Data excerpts

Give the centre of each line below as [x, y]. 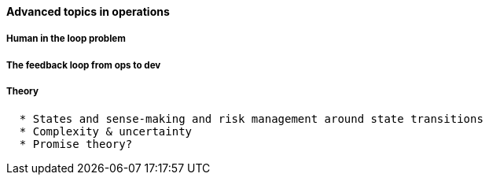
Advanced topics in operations [88, 11]
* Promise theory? [76, 144]
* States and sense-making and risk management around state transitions [251, 118]
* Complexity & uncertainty [106, 131]
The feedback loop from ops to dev [84, 65]
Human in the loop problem [66, 39]
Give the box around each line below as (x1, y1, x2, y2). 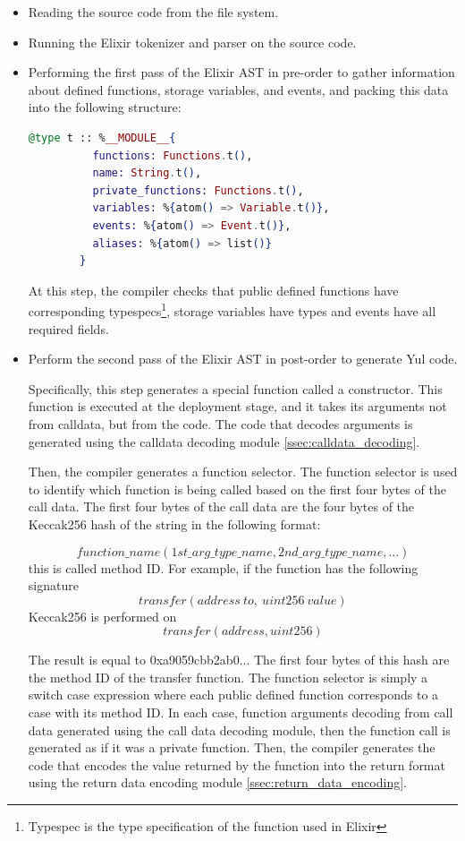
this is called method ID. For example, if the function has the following (28, 558, 418, 577)
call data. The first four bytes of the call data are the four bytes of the (28, 497, 415, 516)
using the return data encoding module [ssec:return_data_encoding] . (28, 773, 407, 792)
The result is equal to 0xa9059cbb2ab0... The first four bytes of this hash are (28, 650, 450, 669)
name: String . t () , (92, 167, 202, 180)
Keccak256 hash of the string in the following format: (28, 514, 321, 533)
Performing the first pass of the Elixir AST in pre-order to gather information (28, 63, 455, 82)
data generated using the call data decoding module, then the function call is (28, 720, 451, 739)
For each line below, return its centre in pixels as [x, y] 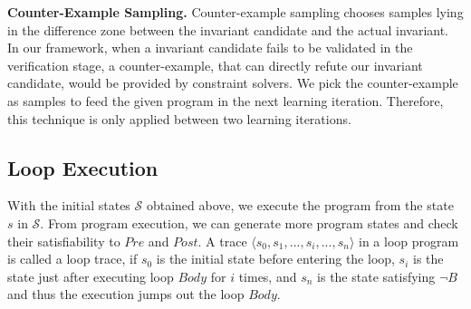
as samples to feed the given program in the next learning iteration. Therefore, [226, 100]
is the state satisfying [376, 276]
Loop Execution [83, 167]
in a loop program [409, 241]
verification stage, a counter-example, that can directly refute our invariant [215, 65]
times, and [268, 276]
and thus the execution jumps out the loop [126, 294]
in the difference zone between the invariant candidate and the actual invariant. [228, 29]

= Your assignment =
An exact copy is needed of the entries above, starting at the line that holds "The feedback loop from ops to dev [84, 65]" and stopping at the line that holds "using the return", both kept; pictures stay out.

= Task answer =
The feedback loop from ops to dev [84, 65]
Human in the loop problem [66, 39]
Give the box around each line below as (x1, y1, x2, y2). 
this is called method ID. For example, if the function has the following (28, 558, 418, 577)
call data. The first four bytes of the call data are the four bytes of the (28, 497, 415, 516)
using the return data encoding module [ssec:return_data_encoding] . (28, 773, 407, 792)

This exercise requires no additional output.